William Dean

Personal information
- Full name: William Frederick Dean
- Born: 3 January 1926 Leeds, Yorkshire
- Died: 18 September 1994 (aged 68) York, Yorkshire
- Batting: Right-handed
- Bowling: Right-arm fast-medium
- Role: Bowler

Domestic team information
- 1952: Somerset
- Only FC: 28 May 1952 Somerset v Indians

Career statistics
| Competition | First-class |
| Matches | 1 |
| Runs scored | 21 |
| Batting average | 21.00 |
| 100s/50s | 0/0 |
| Top score | 21 |
| Balls bowled | 60 |
| Wickets | 0 |
| Bowling average | – |
| 5 wickets in innings | – |
| 10 wickets in match | – |
| Best bowling | – |
| Catches/stumpings | 0/– |
- Source: CricketArchive, 4 June 2008

= William Dean (Somerset cricketer) =

English cricketer

William Frederick Dean (3 January 1926 – 18 September 1994) was a cricketer who played one first-class match for Somerset in 1952 and whose identity remained mysterious for many years until the publication of a book in 2018. Earlier publications and cricket websites had equated Dean with another Yorkshireman, a William Henry Dean, born in Leeds on 25 November 1928 with no known date of death.

Dean was a right-handed batsman and a right-arm fast-medium bowler. Along with fellow Yorkshireman Malcolm Walker, he was picked by Somerset for the match against the touring Indian side at the County Ground, Taunton from 28 May 1952. Somerset batted first and reached 193 for eight wickets when Dean batted at No 10, joining all-rounder Johnny Lawrence, who had recommended him to the county. The pair put on 133 for the ninth wicket, only 13 short of the county side's then ninth wicket record, and Lawrence made an unbeaten 103, his first century after six years of county cricket. Dean made 21 before being bowled by Vijay Hazare.

When the Indians batted, Dean opened the bowling, but spin bowlers took the wickets. In Somerset's second innings, Dean came in just before the declaration and was unbeaten without scoring. He again failed to take wickets in India's second innings, bowling four overs for just four runs.

This match proved to be Dean's only taste of first-class cricket. Somerset had scope to offer only one special registration contract, and it went to Walker, whose batting had failed but who had taken three wickets; Dean departed the county and never played first-class cricket again.

==Identification and later life==
Authors Stephen Hill and Barry Phillips, writing a series of books outlining the lives of all Somerset first-class cricketers, discovered that the man commonly held to be William Dean the Somerset cricketer was never a cricketer at all, and set about finding the real person. William Frederick Dean, the correct player, was identified through contact with a surviving daughter and she supplied the authors with details and photographs.
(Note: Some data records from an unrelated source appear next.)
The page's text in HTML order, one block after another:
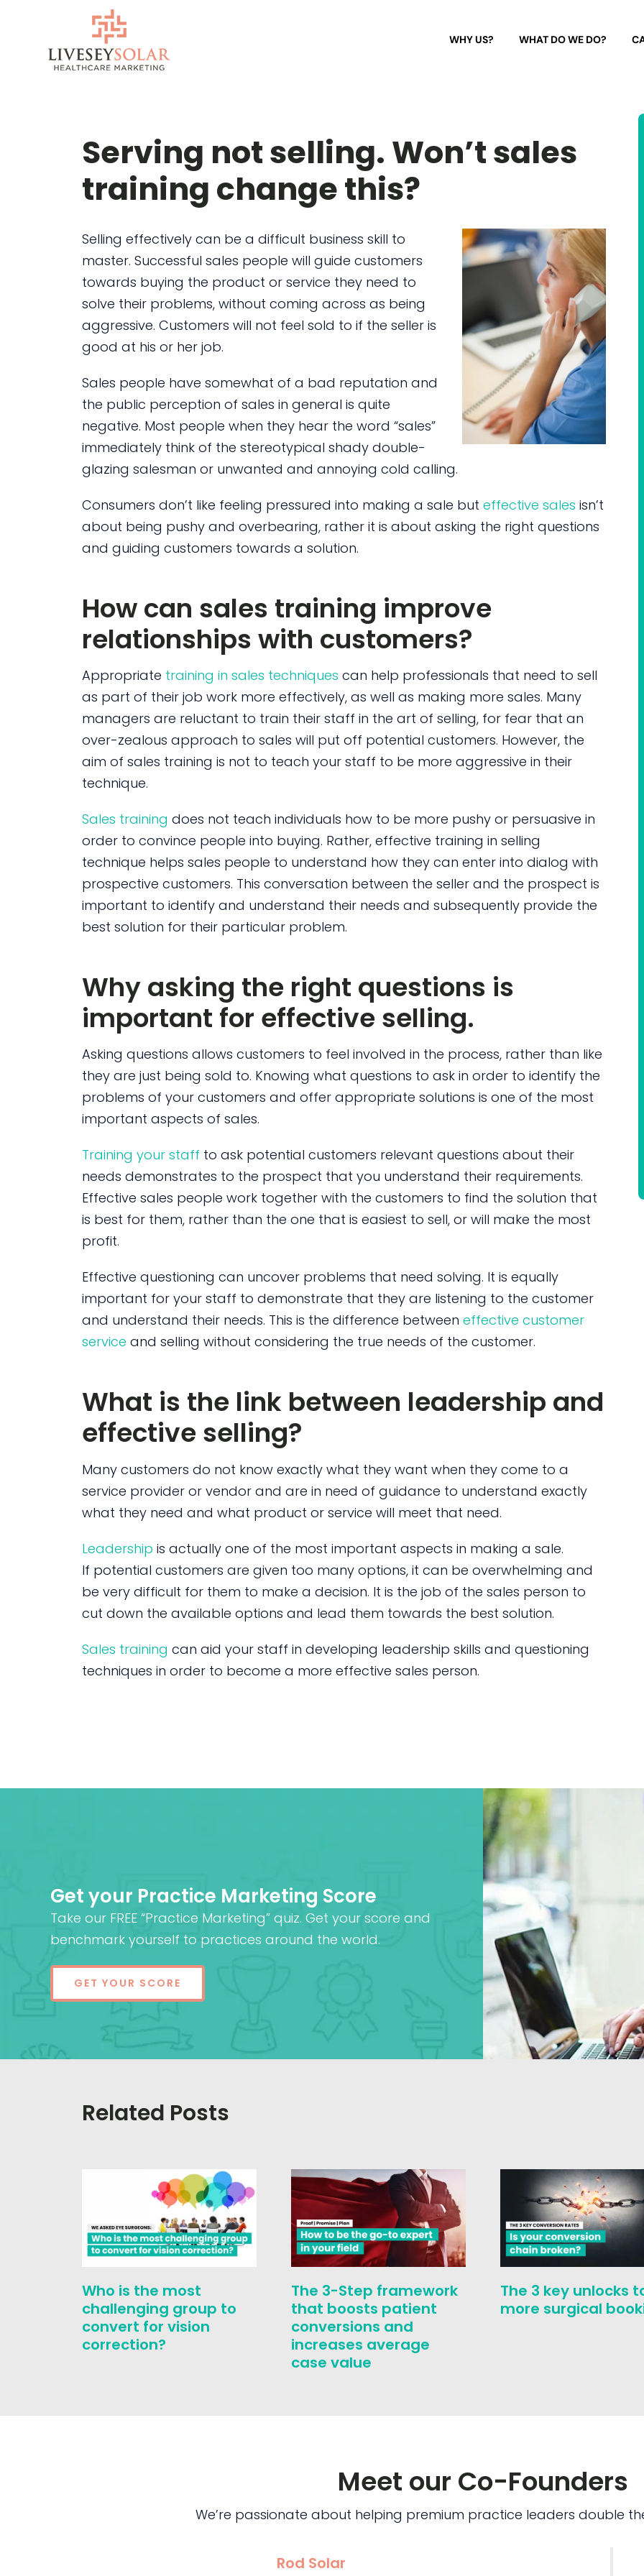
content
WHY US? WHAT DO WE DO?
Serving not selling. Won’t sales
training change this?
Selling effectively can be a difficult business skill to
master. Successful sales people will guide customers
towards buying the product or service they need to
solve their problems, without coming across as being
aggressive. Customers will not feel sold to if the seller is
good at his or her job.
Sales people have somewhat of a bad reputation and
the public perception of sales in general is quite
negative. Most people when they hear the word “sales”
immediately think of the stereotypical shady double-
glazing salesman or unwanted and annoying cold calling.
Consumers don’t like feeling pressured into making a sale but effective sales isn’t
about being pushy and overbearing, rather it is about asking the right questions
and guiding customers towards a solution.
How can sales training improve
relationships with customers?
Appropriate training in sales techniques can help professionals that need to sell
as part of their job work more effectively, as well as making more sales. Many
managers are reluctant to train their staff in the art of selling, for fear that an
over-zealous approach to sales will put off potential customers. However, the
aim of sales training is not to teach your staff to be more aggressive in their
technique.
Sales training does not teach individuals how to be more pushy or persuasive in
order to convince people into buying. Rather, effective training in selling
technique helps sales people to understand how they can enter into dialog with
prospective customers. This conversation between the seller and the prospect is
important to identify and understand their needs and subsequently provide the
best solution for their particular problem.
Why asking the right questions is
important for effective selling.
Asking questions allows customers to feel involved in the process, rather than like
they are just being sold to. Knowing what questions to ask in order to identify the
problems of your customers and offer appropriate solutions is one of the most
important aspects of sales.
Training your staff to ask potential customers relevant questions about their
needs demonstrates to the prospect that you understand their requirements.
Effective sales people work together with the customers to find the solution that
is best for them, rather than the one that is easiest to sell, or will make the most
profit.
Effective questioning can uncover problems that need solving. It is equally
important for your staff to demonstrate that they are listening to the customer
and understand their needs. This is the difference between effective customer
service and selling without considering the true needs of the customer.
What is the link between leadership and
effective selling?
Many customers do not know exactly what they want when they come to a
service provider or vendor and are in need of guidance to understand exactly
what they need and what product or service will meet that need.
Leadership is actually one of the most important aspects in making a sale.
If potential customers are given too many options, it can be overwhelming and
be very difficult for them to make a decision. It is the job of the sales person to
cut down the available options and lead them towards the best solution.
Sales training can aid your staff in developing leadership skills and questioning
techniques in order to become a more effective sales person.
Get your Practice Marketing Score
Take our FREE “Practice Marketing” quiz. Get your score and
benchmark yourself to practices around the world.
GET YOUR SCORE
Related Posts
Who is the most
challenging group to
convert for vision
correction?
The 3-Step framework
that boosts patient
conversions and
increases average
case value
The 3 key unlocks
more surgical
Meet our Co-Founders
We’re passionate about helping premium practice leaders double
Rod Solar
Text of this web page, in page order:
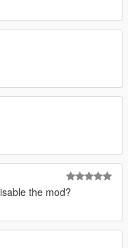
the mod?
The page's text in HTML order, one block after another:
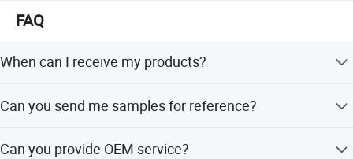
FAQ
When can I receive my products?
10 workdays.
Can you send me samples for reference?
Can you provide OEM service?
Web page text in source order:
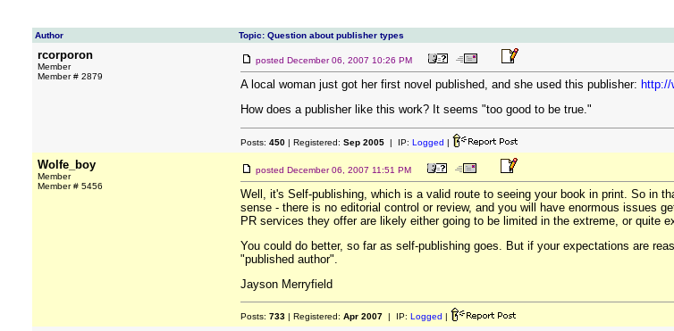
Author Topic: Question about publisher types
rcorporon
Member
Member # 2879
posted December 06, 2007 10:26 PM
A local woman just got her first novel published, and she used this publisher: http://
How does a publisher like this work? It seems "too good to be true."
Posts: 450 | Registered: Sep 2005 | IP: Logged |
Wolfe_boy
Member
Member # 5456
posted December 06, 2007 11:51 PM
Well, it's Self-publishing, which is a valid route to seeing your book in print. So in
sense - there is no editorial control or review, and you will have enormous issues
PR services they offer are likely either going to be limited in the extreme, or quite
You could do better, so far as self-publishing goes. But if your expectations are
"published author".
Jayson Merryfield
Posts: 733 | Registered: Apr 2007 | IP: Logged |
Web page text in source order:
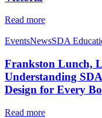
Read more
EventsNewsSDA
Frankston Lunch,
Understanding
Design for Every
Read more

According to the book, Dean had a complicated sporting and personal life. He played good standard league cricket and, like Walker, impressed Johnny Lawrence at Lawrence's cricket school at Rothwell enough to suggest the trial for Somerset; having failed that, he became a professional at Stockport Cricket Club and other northern clubs, but his long-term career was in accountancy and in a range of businesses including betting shops and a fishing bait enterprise. His private life became more tangled when, married with a daughter, he eloped with the sixteen-year-old daughter of a farmer, and then further complicated when, because of a dodgy business deal, he felt obliged to change his name to "Bill Barrett" by deed poll; under this new name, he opened a Yorkshire jazz club, performing himself on the saxophone. He died in a hospice in York at the age of 68 from cancer of the oesophagus and sternum brought on, his family believed, by a blow to the chest from a cricket ball in his youth.